米娜把干毛巾丢进回收桶的时候,偶然瞥了一眼。
便看到回收桶旁边的垃圾篓里,丢了一个吃空的胶囊药板。
因为垃圾篓很干净,本来就是每天换的,她们今天都没在酒店房间里呆多久,所以只有这一样垃圾,很显眼。
“韩老师难道生病了、身体不舒服么?怎么都不告诉我们?肯定是怕我们担心了。”米娜心里一揪,不由自主把胶囊药板拿起来看。
她倒不是八卦,纯粹是敬爱老师,怕老师身体不舒服还瞒着。
然而一眼之后,她就傻了:“怎么都是英语?嗯,不对,还不是英文,像德语吧?这谁看得懂?”
其实,米娜也认错了,这个药板上的字,也不是德语,而是荷兰语。
这种药,是一家荷兰公司研发和生产的。(不是Org是其前身,80年代还没有Org
韩婷第一次在李家坡时,配的就是这种原装进口药;
后来吃完后,觉得药效不错,内分泌紊乱有些好转、整个人气色也好了一些。所以在香江配药时,还是坚持配荷兰原装货。
只不过,荷兰语是德语语系中、一种最接近英语的小语种。
米娜不懂德语,只是看到了荷兰语中那几个德语区别于英语的字母,就误以为是德语了。
而韩婷之所以把吃完的药板乱丢在垃圾桶里,也不是她不谨慎、不注意保密。
只是她身边日常接触的人里,素来就没一个看得懂荷兰语或者德语的,所以她根本不怕。四个月药服下来,久而久之也就松懈了,懒得跟空气斗智斗勇。
米娜暗忖:“哥哥懂德语,要不让他看看吧?韩老师肯定是因为知道肩上责任重大,怕我们担心、不让她操劳,才隐瞒病情的。
但咱作为学生的,可不能不管。真要是有什么病,一定要逼她全心全意先养好身体。政绩、生意这些,跟老师的健康相比,又算得了什么。”
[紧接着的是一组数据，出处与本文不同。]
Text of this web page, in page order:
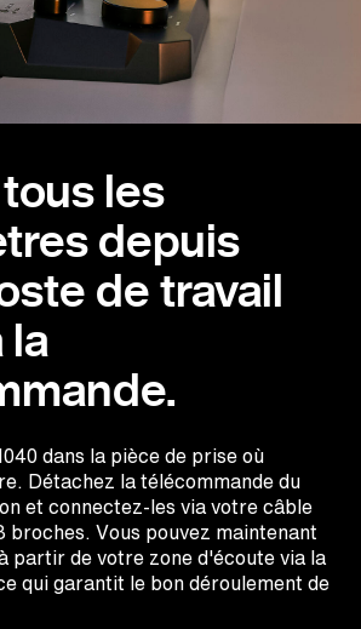
les
depuis
de travail
la
dans la pièce de prise où
Détachez la télécommande du
et connectez-les via votre câble
broches. Vous pouvez maintenant
partir de votre zone d'écoute via la
qui garantit le bon déroulement de
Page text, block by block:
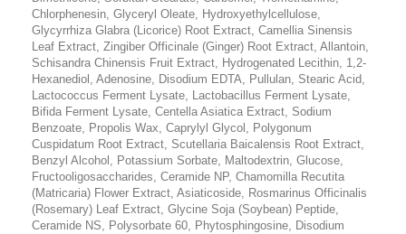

米娜三观很正,一向来待人也很好,所以她用君子之心以己度人,就脑补出了一种她觉得最可能的情况。
她说干就干,趁着韩婷吃过药在洗澡,就拿着这个空药板,下楼去顾骜的房间。
“咚咚咚。”米娜急促地敲门。
顾骜从猫眼里看了一眼,发现是米娜,立刻就开门了,一把把她拉进来。
他顺势搂住米娜,一边爱抚一边微微责备:“你不是跟韩老师住一块儿么,这么瞎跑出来,要是让她怀疑你来我房间了,影响多不好!”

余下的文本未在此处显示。